Pola kehidupan kelompok ini sudah mendekati warga pada umumnya. Salah satunya menetap pada satu tempat. Berbeda dengan Orang Rimba yang masih tinggal di hutan dan memilih hidup melangun atau berpindah tempat.
Mereka juga sudah mulai mengandalkan sumber-sumber penghidupan lain selain kegiatan berburu yang tidak bisa lagi diharapkan saat ini.
Salah satu tokoh di kelompok ini, Perencam Bepak Seri mengatakan, kegiatan berburu tidak bisa diandalkan lagi menjadi mata pencaharian utama mereka. Karena itu, mereka mulai belajar untuk berkebun karet dan beternak ikan demi menunjang kehidupan sehari-hari.
Saat ini ada sekitar 17 anak-anak dari kelompok SAD Desa Pasir Putih yang sudah mengecap pendidikan formal. Perencam berharap dengan adanya pendidikan, anak-anak mereka bisa menjadi orang yang sukses dan mendorong kemajuan untuk kelompok mereka.
Ia pun menyayangkan insiden penembakan yang menimpa lima orang warganya. Apalagi mereka selama ini sudah cukup beradaptasi dengan dunia luar.
Direktur Pundi Sumatera, M Sutono juga amat menyesalkan kejadian tersebut.
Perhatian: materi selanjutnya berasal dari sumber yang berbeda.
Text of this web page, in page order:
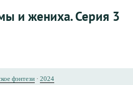
и жениха. Серия 3
фэнтези · 2024
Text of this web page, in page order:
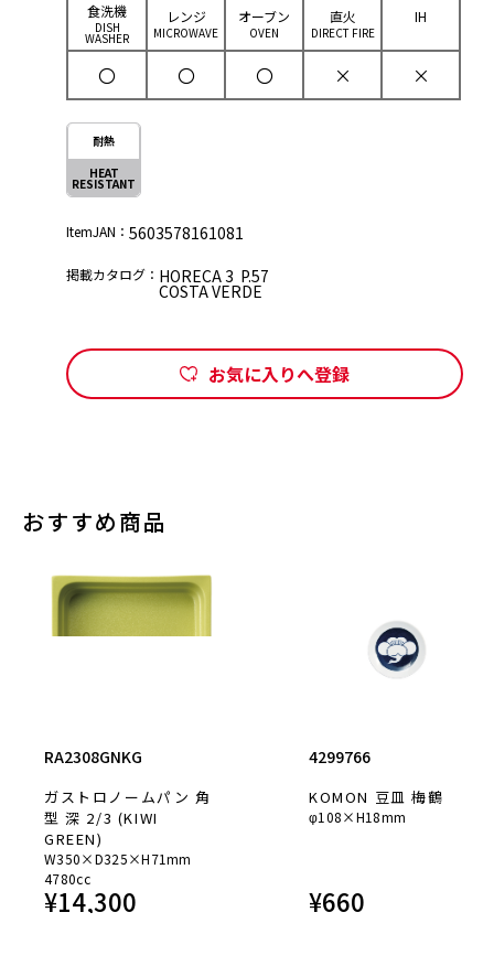
⾷洗機
DISH
WASHER
レンジ
MICROWAVE
オーブン
OVEN
直⽕
DIRECT FIRE
IH
〇 〇 〇 × ×
耐熱
HEAT
RESISTANT
ItemJAN： 5603578161081
掲載カタログ： HORECA 3 P.57
COSTA VERDE
お気に入りへ登録
おすすめ商品
RA2308GNKG
ガストロノームパン 角
型 深 2/3 (KIWI
GREEN)
W350×D325×H71mm
4780cc
¥14,300
4299766
KOMON 豆皿 梅鶴
φ108×H18mm
¥660
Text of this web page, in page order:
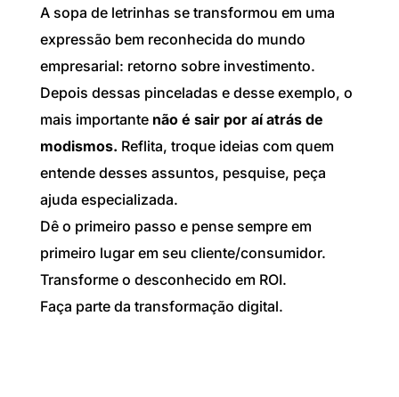
A sopa de letrinhas se transformou em uma
expressão bem reconhecida do mundo
empresarial: retorno sobre investimento.
Depois dessas pinceladas e desse exemplo, o
mais importante não é sair por aí atrás de
modismos. Reflita, troque ideias com quem
entende desses assuntos, pesquise, peça
ajuda especializada.
Dê o primeiro passo e pense sempre em
primeiro lugar em seu cliente/consumidor.
Transforme o desconhecido em ROI.
Faça parte da transformação digital.
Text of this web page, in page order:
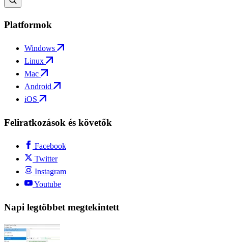
Platformok
Windows
Linux
Mac
Android
iOS
Feliratkozások és követők
Facebook
Twitter
Instagram
Youtube
Napi legtöbbet megtekintett
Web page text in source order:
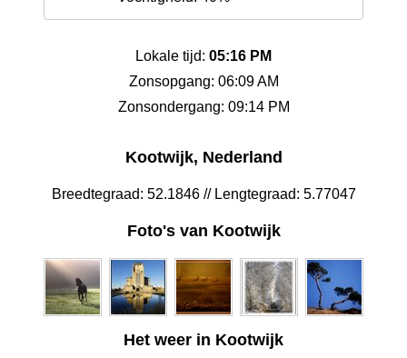
Lokale tijd: 05:16 PM
Zonsopgang: 06:09 AM
Zonsondergang: 09:14 PM
Kootwijk, Nederland
Breedtegraad: 52.1846 // Lengtegraad: 5.77047
Foto's van Kootwijk
Het weer in Kootwijk
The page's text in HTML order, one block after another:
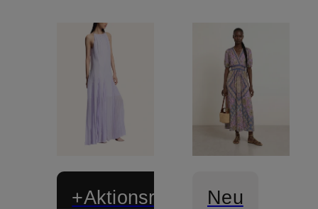
+Aktionsrabatt Neu
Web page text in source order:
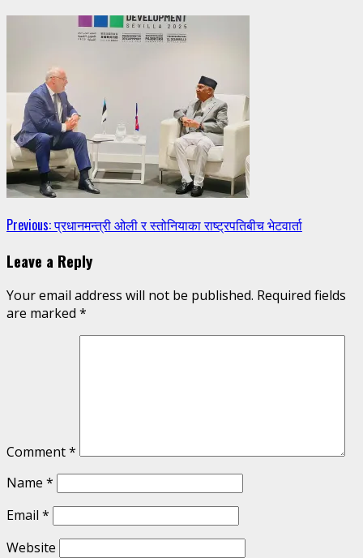
Continue
Reading
Previous:प्रधानमन्त्री ओली र स्तोनियाका राष्ट्रपतिबीच भेटवार्ता
Leave a Reply
Your email address will not be published. Required fields
are marked *
Comment*
Name *
Email *
Website
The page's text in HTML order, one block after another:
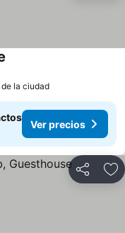
la ciudad
Ver precios
Compartir
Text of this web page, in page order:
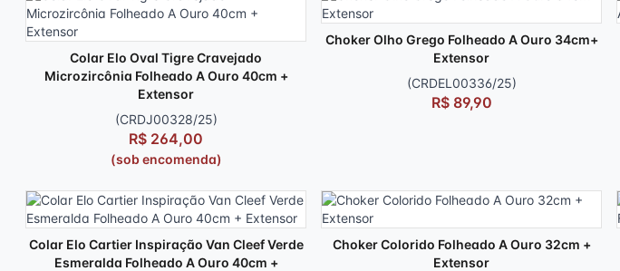
Colar Elo Oval Tigre Cravejado
Microzircônia Folheado A Ouro 40cm +
Extensor
(CRDJ00328/25)
R$ 264,00
(sob encomenda)
Choker Olho Grego Folheado A Ouro 34cm+
Extensor
(CRDEL00336/25)
R$ 89,90
Colar Elo Cartier Inspiração Van Cleef Verde
Esmeralda Folheado A Ouro 40cm +
Choker Colorido Folheado A Ouro 32cm +
Extensor
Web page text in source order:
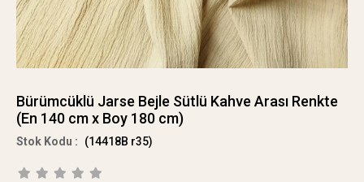
Bürümcüklü Jarse Bejle Sütlü Kahve Arası Renkte
(En 140 cm x Boy 180 cm)
(14418B r35)
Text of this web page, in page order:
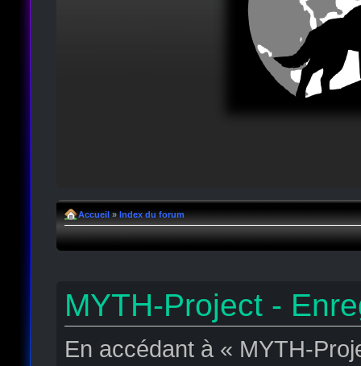
Accueil » Index du forum
MYTH-Project -
En accédant à « MYTH-

Pundi Sumatera adalah salah satu organisasi yang selama ini aktif melakukan pendampingan terhadap Orang Rimba di Jambi.
Sutono mengatakan, kelompok Orang Rimba di Desa Pasir Putirh sudah melakukan adaptasi dan penerimaan dengan dunia luar.
“Kita mengenal rombong ini sebagai salah satu kelompok SAD (Orang Rimba) yang secara ekonomi sudah lebih baik, kesadaran pendidikan dan nilai-nilai bermasyarakatnya pun baik," kata Sutono.
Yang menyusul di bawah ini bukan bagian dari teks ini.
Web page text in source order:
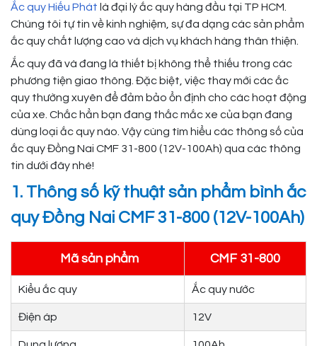
Ắc quy Hiếu Phát là đại lý ắc quy hàng đầu tại TP HCM.
Chúng tôi tự tin về kinh nghiệm, sự đa dạng các sản phẩm
ắc quy chất lượng cao và dịch vụ khách hàng thân thiện.
Ắc quy đã và đang là thiết bị không thể thiếu trong các
phương tiện giao thông. Đặc biệt, việc thay mới các ắc
quy thường xuyên để đảm bảo ổn định cho các hoạt động
của xe. Chắc hẳn bạn đang thắc mắc xe của bạn đang
dùng loại ắc quy nào. Vậy cùng tìm hiểu các thông số của
ắc quy Đồng Nai CMF 31-800 (12V-100Ah) qua các thông
tin dưới đây nhé!
1. Thông số kỹ thuật sản phẩm bình ắc
quy Đồng Nai CMF 31-800 (12V-100Ah)
Mã sản phẩm CMF 31-800
Kiểu ắc quy Ắc quy nước
Điện áp 12V
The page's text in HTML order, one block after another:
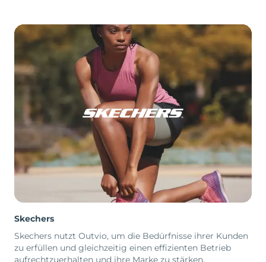
Skechers
Skechers nutzt Outvio, um die Bedürfnisse ihrer Kunden
zu erfüllen und gleichzeitig einen effizienten Betrieb
aufrechtzuerhalten und ihre Marke zu stärken.
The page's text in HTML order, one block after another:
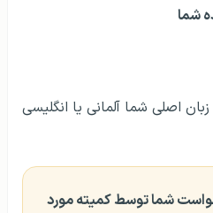
شما
زبان اصلی شما آلمانی یا انگلیسی
شما توسط کمیته مورد
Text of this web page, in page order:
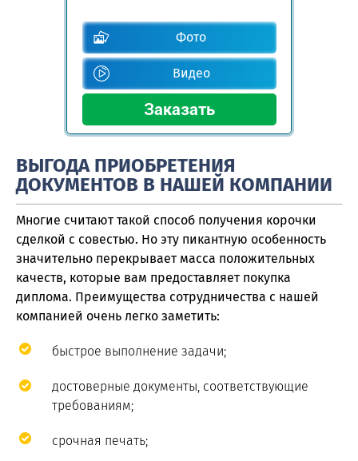
Фото
Видео
ВЫГОДА ПРИОБРЕТЕНИЯ
ДОКУМЕНТОВ В НАШЕЙ КОМПАНИИ
Многие считают такой способ получения корочки
сделкой с совестью. Но эту пикантную особенность
значительно перекрывает масса положительных
качеств, которые вам предоставляет покупка
диплома. Преимущества сотрудничества с нашей
компанией очень легко заметить:
быстрое выполнение задачи;
достоверные документы, соответствующие
требованиям;
срочная печать;
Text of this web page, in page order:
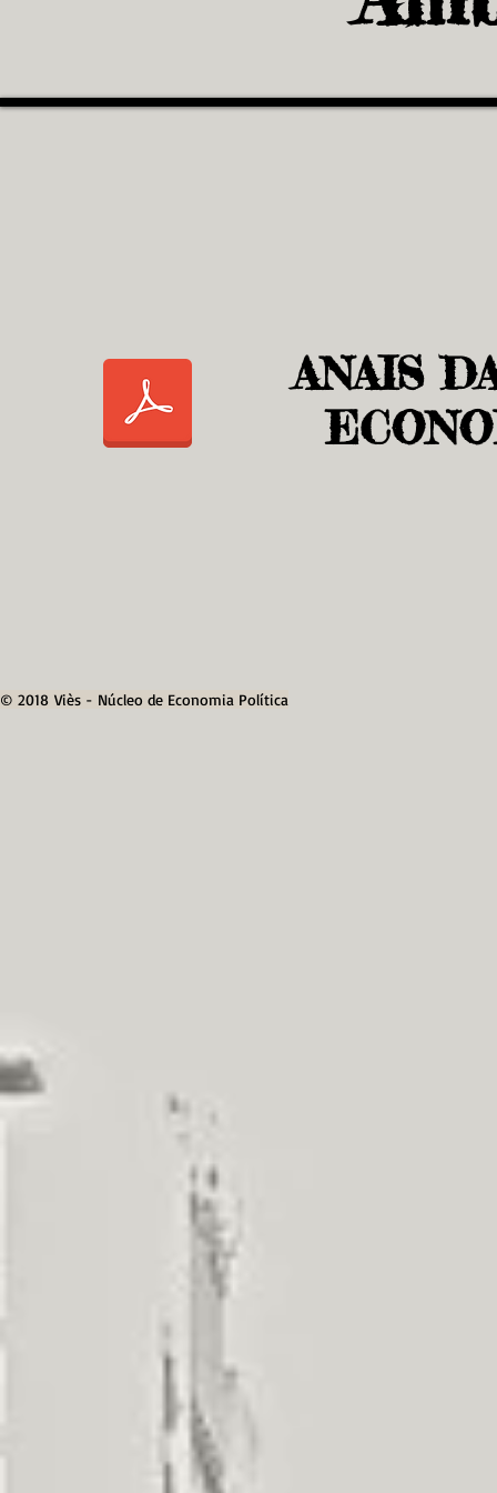
ANAIS
© 2018 Viès - Núcleo de Economia Política

Kesadaran kelompok Hari dan Badai melaporkan pada pihak kepolisian sepatutnya diapresiasi. Ini juga bukti kalau mereka bukanlah kelompok yang main hakim sendiri dan anarkis.
“Kita mengingkan adanya kesepakatan damai, dan juga tidak ada stigma negatif juga bagi Suku Anak Dalam. Semuanya diproses secara hukum, termasuk pelaku penembakan,” tambahnya.
Mediasi dan Kesepakatan
Sehari pasca-insiden penembakan itu, aparat kepolisian bersama pemerintah daerah langsung melakukan mediasi.
Dari mediasi yang dilakukan dihasilkan beberapa kesepakatan. Kedua belah pihak bersepakat dan membuat perjanjian, yaitu salah satunya denda sebesar Rp 40 juta dibayarkan Pemerintah Kabupaten Bungo dan Merangin.
Azrul, Kasi Komunitas Adat Terpencil Dinsos Pemberdayaan Perempuan dan Perlindungan Anak Kabupaten Merangin menyebutkan, beberapa poin kesepakatan lainnya adalah lima orang Suku Anak Dalam yang dirawat digratiskan biaya pengobatannya hingga sembuh. Seandainya ada yang cacat akan diberikan santunan oleh Pemkab Bungo.
Edison, salah warga Suku Anak Dalam yang ikut dalam mediasi mengungkapkan, proses mediasi berjalan baik.
"Seluruh personil yang bertugas di hari kejadian akan dipindahkan tugaskan dari Polsek pelepat, ini janji Kapolsek," kata Edison.
Kemudian keluarga yang mendampingi SAD rawat inap akan diberikan bantuan untuk biaya konsumsi. Sementara sosok Ilham yang diduga telah mengejek warga SAD di Desa Pasir Putih berada dalam pencarian dan pengawasan Polres Merangin.